_Recorded data_
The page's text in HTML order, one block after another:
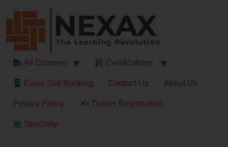
All Courses Certifications
Exam Slot Booking Contact Us About Us
Privacy Policy ✍ Trainer Registration
Specialty
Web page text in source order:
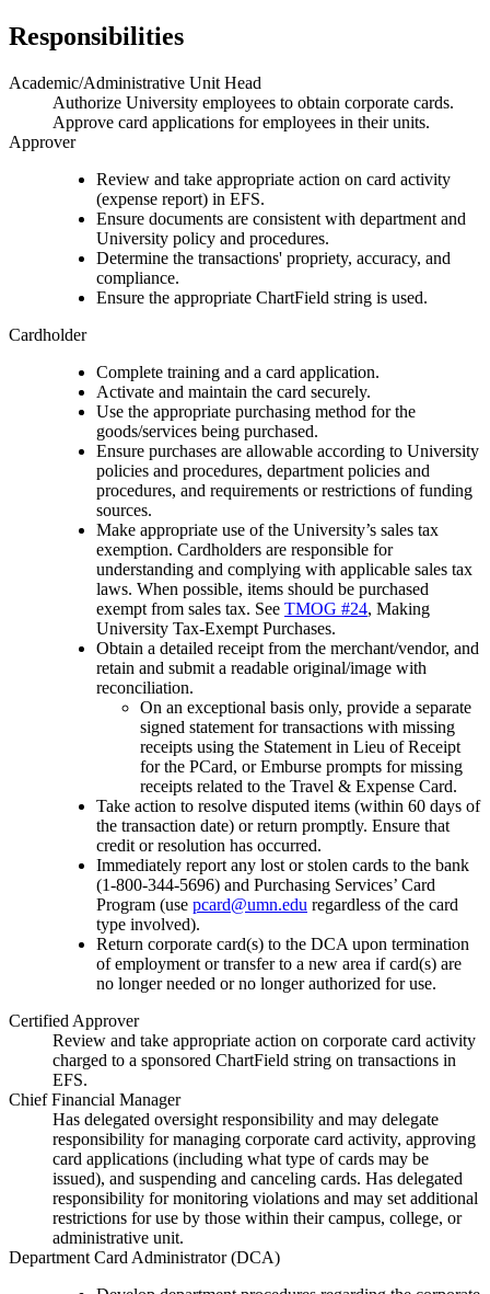
Responsibilities
Academic/Administrative Unit Head
Authorize University employees to obtain corporate cards.
Approve card applications for employees in their units.
Approver
Review and take appropriate action on card activity
(expense report) in EFS.
Ensure documents are consistent with department and
University policy and procedures.
Determine the transactions' propriety, accuracy, and
compliance.
Ensure the appropriate ChartField string is used.
Cardholder
Complete training and a card application.
Activate and maintain the card securely.
Use the appropriate purchasing method for the
goods/services being purchased.
Ensure purchases are allowable according to University
policies and procedures, department policies and
procedures, and requirements or restrictions of funding
sources.
Make appropriate use of the University’s sales tax
exemption. Cardholders are responsible for
understanding and complying with applicable sales tax
laws. When possible, items should be purchased
exempt from sales tax. See TMOG #24, Making
University Tax-Exempt Purchases.
Obtain a detailed receipt from the merchant/vendor, and
retain and submit a readable original/image with
reconciliation.
On an exceptional basis only, provide a separate
signed statement for transactions with missing
receipts using the Statement in Lieu of Receipt
for the PCard, or Emburse prompts for missing
receipts related to the Travel & Expense Card.
Take action to resolve disputed items (within 60 days of
the transaction date) or return promptly. Ensure that
credit or resolution has occurred.
Immediately report any lost or stolen cards to the bank
(1-800-344-5696) and Purchasing Services’ Card
Program (use pcard@umn.edu regardless of the card
type involved).
Return corporate card(s) to the DCA upon termination
of employment or transfer to a new area if card(s) are
no longer needed or no longer authorized for use.
Certified Approver
Review and take appropriate action on corporate card activity
charged to a sponsored ChartField string on transactions in
EFS.
Chief Financial Manager
Has delegated oversight responsibility and may delegate
responsibility for managing corporate card activity, approving
card applications (including what type of cards may be
issued), and suspending and canceling cards. Has delegated
responsibility for monitoring violations and may set additional
restrictions for use by those within their campus, college, or
administrative unit.
Department Card Administrator (DCA)
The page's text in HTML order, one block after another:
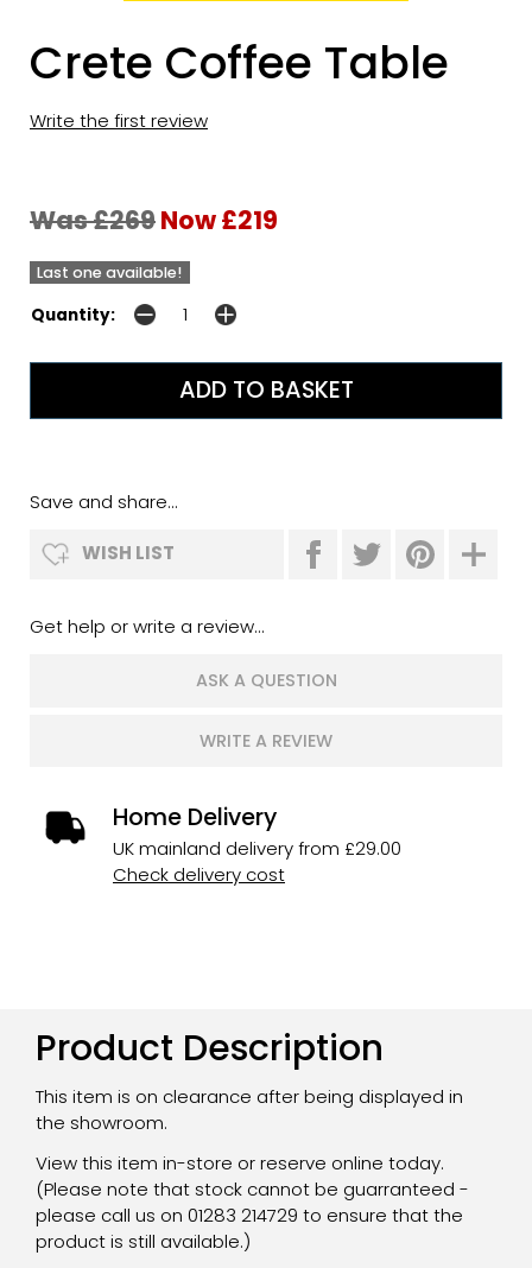
Crete Coffee Table
Write the first review
Was £269Now £219
Last one available!
Quantity:
Save and share...
WISH LIST
Get help or write a review...
ASK A QUESTION
WRITE A REVIEW
Home Delivery
UK mainland delivery from £29.00
Check delivery cost
Product Description
This item is on clearance after being displayed in
the showroom.
View this item in-store or reserve online today.
(Please note that stock cannot be guarranteed -
please call us on 01283 214729 to ensure that the
product is still available.)
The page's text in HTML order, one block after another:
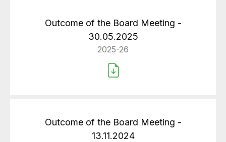
Outcome of the Board Meeting -
30.05.2025
2025-26
Outcome of the Board Meeting -
13.11.2024
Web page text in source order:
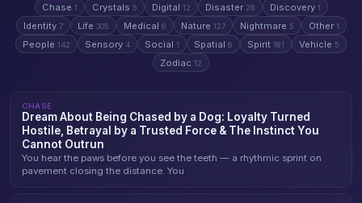
Chase 1 Crystals 5 Digital 12 Disaster 28 Discovery 1
Identity 7 Life 305 Medical 6 Nature 127 Nightmare 5 Other 1
People 142 Sensory 4 Social 1 Spatial 6 Spirit 181 Vehicle 5
Zodiac 12
CHASE
Dream About Being Chased by a Dog: Loyalty Turned
Hostile, Betrayal by a Trusted Force & The Instinct You
Cannot Outrun
You hear the paws before you see the teeth — a rhythmic sprint on
pavement closing the distance. You
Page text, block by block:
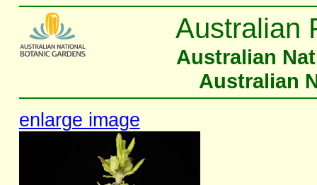
Australian
Australian
Australian
enlarge image
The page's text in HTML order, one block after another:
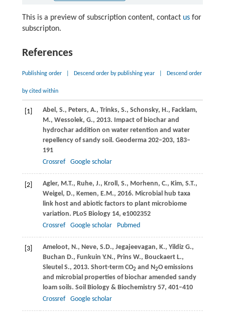
This is a preview of subscription content, contact usfor
subscripton.
References
Publishing order Descend order by publishing year Descend order
by cited within
[1] Abel, S., Peters, A., Trinks, S., Schonsky, H., Facklam,
M., Wessolek, G., 2013. Impact of biochar and
hydrochar addition on water retention and water
repellency of sandy soil. Geoderma202–203, 183–
191
Crossref
Google scholar
[2] Agler, M.T., Ruhe, J., Kroll, S., Morhenn, C., Kim, S.T.,
Weigel, D., Kemen, E.M., 2016. Microbial hub taxa
link host and abiotic factors to plant microbiome
variation. PLoS Biology14, e1002352
Crossref
Google scholar Pubmed
[3] Ameloot, N., Neve, S.D., Jegajeevagan, K., YildizG.,
Buchan D., Funkuin Y.N., PrinsW., BouckaertL.,
Sleutel S., 2013. Short-term CO2 and N2O emissions
and microbial properties of biochar amended sandy
loam soils. Soil Biology & Biochemistry57, 401–410
Crossref
Google scholar
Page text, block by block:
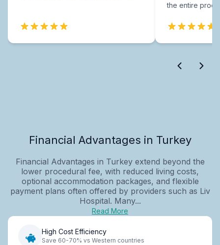
the entire
Financial Advantages in Turkey
Financial Advantages in Turkey extend beyond the
lower procedural fee, with reduced living costs,
optional accommodation packages, and flexible
payment plans often offered by providers such as Liv
Hospital. Many...
Read More
High Cost Efficiency
Save 60-70% vs Western countries
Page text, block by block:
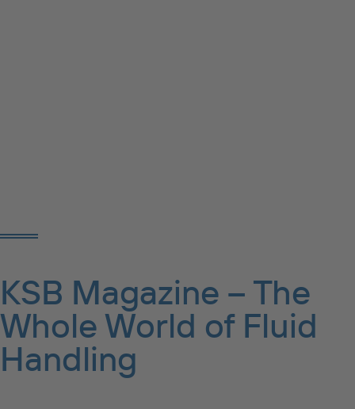
KSB Magazine – The
Whole World of Fluid
Handling
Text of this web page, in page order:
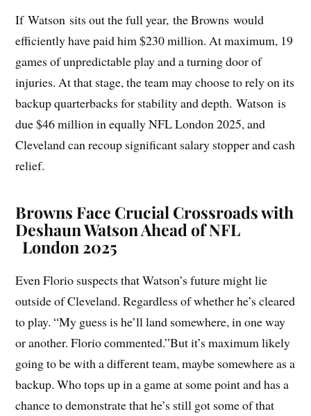
If Watson sits out the full year, the Browns would
efficiently have paid him $230 million. At maximum, 19
games of unpredictable play and a turning door of
injuries. At that stage, the team may choose to rely on its
backup quarterbacks for stability and depth. Watson is
due $46 million in equally NFL London 2025, and
Cleveland can recoup significant salary stopper and cash
relief.
Browns Face Crucial Crossroads with
Deshaun Watson Ahead of NFL
London 2025
Even Florio suspects that Watson’s future might lie
outside of Cleveland. Regardless of whether he’s cleared
to play. “My guess is he’ll land somewhere, in one way
or another. Florio commented.”But it’s maximum likely
going to be with a different team, maybe somewhere as a
backup. Who tops up in a game at some point and has a
chance to demonstrate that he’s still got some of that
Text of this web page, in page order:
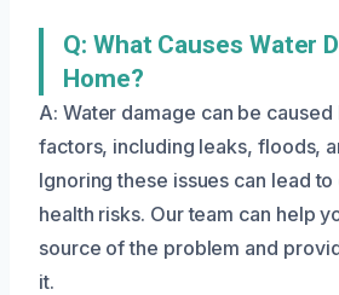
Q: What Causes Water
Home?
A: Water damage can be
factors, including leaks, floods,
Ignoring these issues can lead
health risks. Our team can help
source of the problem and
it.
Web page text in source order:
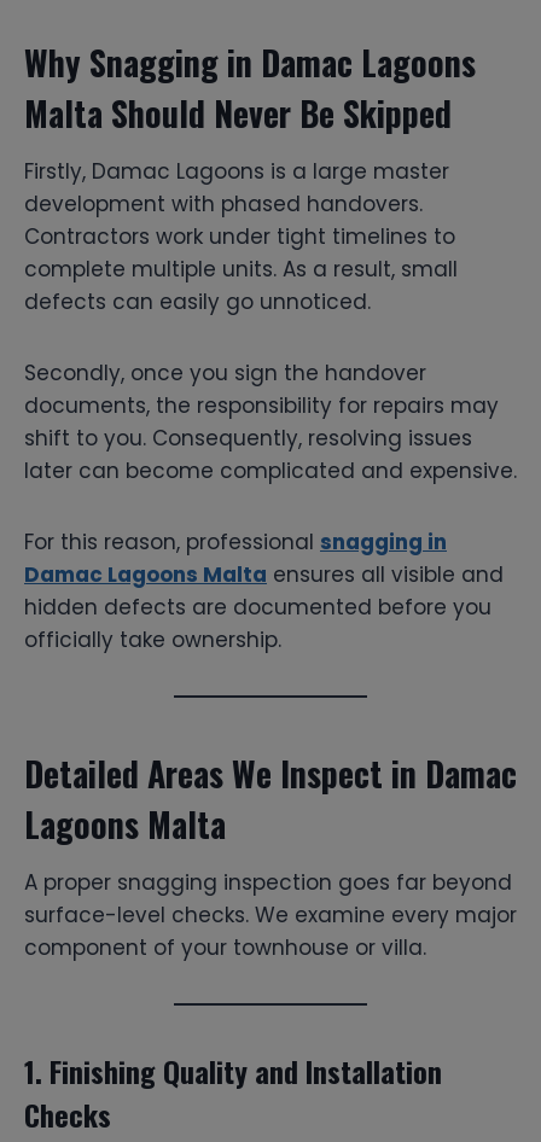
Why Snagging in Damac Lagoons
Malta Should Never Be Skipped
Firstly, Damac Lagoons is a large master
development with phased handovers.
Contractors work under tight timelines to
complete multiple units. As a result, small
defects can easily go unnoticed.
Secondly, once you sign the handover
documents, the responsibility for repairs may
shift to you. Consequently, resolving issues
later can become complicated and expensive.
For this reason, professional snagging in
Damac Lagoons Malta ensures all visible and
hidden defects are documented before you
officially take ownership.
Detailed Areas We Inspect in Damac
Lagoons Malta
A proper snagging inspection goes far beyond
surface-level checks. We examine every major
component of your townhouse or villa.
1. Finishing Quality and Installation
Checks
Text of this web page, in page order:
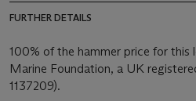
FURTHER DETAILS
100% of the hammer price for this
Marine Foundation, a UK
1137209).
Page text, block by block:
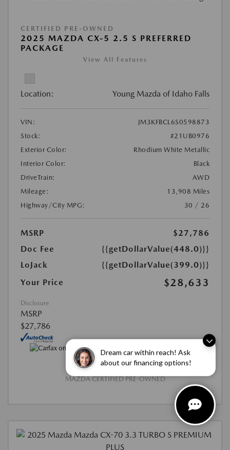
Dream car within reach! Ask
about our financing options!
CERTIFIED PRE-OWNED
2025 MAZDA CX-5 2.5 S PREFERRED
PACKAGE
View All Features
Location: Young Mazda of Idaho Falls
VIN:
JM3KFBCL6S0598873
Stock:
#21UB0976
Exterior Color:
Rhodium White Metallic
Interior Color:
Black
DriveTrain:
AWD
Mileage:
13,908 Miles
Highway/City MPG:
30 / 26
MSRP
$27,786
Doc Fee
{{getDollarValue(448.0)}}
LoJack
{{getDollarValue(399.0)}}
Your Price
$28,633
Disclosure
MSRP
$27,786
MAZDA CERTIFIED PRE-OWNED
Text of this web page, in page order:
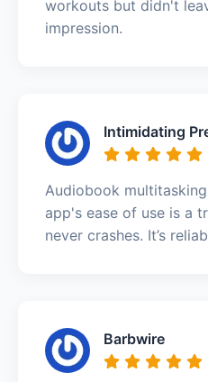
workouts but didn't
impression.
Intimidating
Audiobook
app's ease of use is a
never crashes. It’s
Barbwire
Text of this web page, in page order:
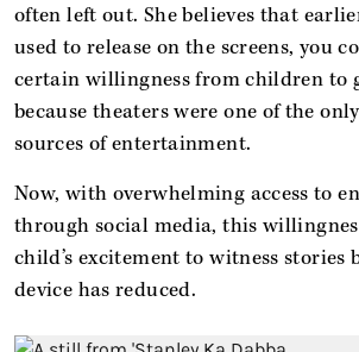
often left out. She believes that
used to release on the screens, you
certain willingness from children to
because theaters were one of the
sources of entertainment.
Now, with overwhelming access to
through social media, this
child’s excitement to witness stories
device has reduced.
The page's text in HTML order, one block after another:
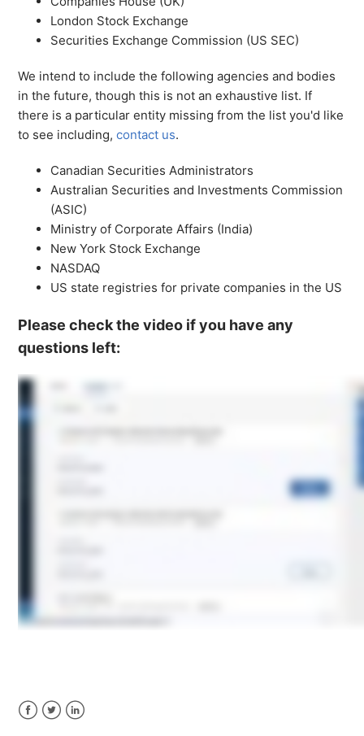
London Stock Exchange
Securities Exchange Commission (US SEC)
We intend to include the following agencies and bodies
in the future, though this is not an exhaustive list. If
there is a particular entity missing from the list you'd like
to see including,contact us.
Canadian Securities Administrators
Australian Securities and Investments Commission
(ASIC)
Ministry of Corporate Affairs (India)
New York Stock Exchange
NASDAQ
US state registries for private companies in the US
Please check the video if you have any
questions left:
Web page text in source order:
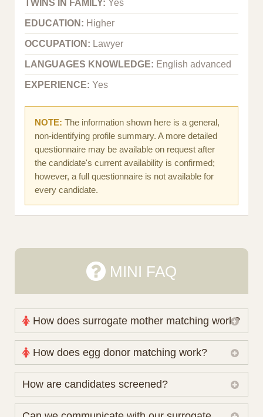
TWINS IN FAMILY: Yes
EDUCATION: Higher
OCCUPATION: Lawyer
LANGUAGES KNOWLEDGE: English advanced
EXPERIENCE: Yes
NOTE: The information shown here is a general,
non-identifying profile summary. A more detailed
questionnaire may be available on request after
the candidate's current availability is confirmed;
however, a full questionnaire is not available for
every candidate.
MINI FAQ
How does surrogate mother matching work?
Nova Espero maintains and coordinates its own
working database of surrogate candidates. We
review your medical pathway, timing and practical
preferences before preparing a suitable shortlist.
Candidates participate voluntarily and may also
How does egg donor matching work?
The public database contains non-identifying donor
protected medical or personal information are not
How are candidates screened?
Initial database review includes relevant personal,

_Task statement_
Reproduce exactly the lines above that run from the one with "to see including,contact us." to the one with "How does egg donor matching work?", both included, leaving pictures out.

_Response to this task_
to see including,contact us.
Canadian Securities Administrators
Australian Securities and Investments Commission
(ASIC)
Ministry of Corporate Affairs (India)
New York Stock Exchange
NASDAQ
US state registries for private companies in the US
Please check the video if you have any
questions left:
Web page text in source order:
TWINS IN FAMILY: Yes
EDUCATION: Higher
OCCUPATION: Lawyer
LANGUAGES KNOWLEDGE: English advanced
EXPERIENCE: Yes
NOTE: The information shown here is a general,
non-identifying profile summary. A more detailed
questionnaire may be available on request after
the candidate's current availability is confirmed;
however, a full questionnaire is not available for
every candidate.
MINI FAQ
How does surrogate mother matching work?
Nova Espero maintains and coordinates its own
working database of surrogate candidates. We
review your medical pathway, timing and practical
preferences before preparing a suitable shortlist.
Candidates participate voluntarily and may also
How does egg donor matching work?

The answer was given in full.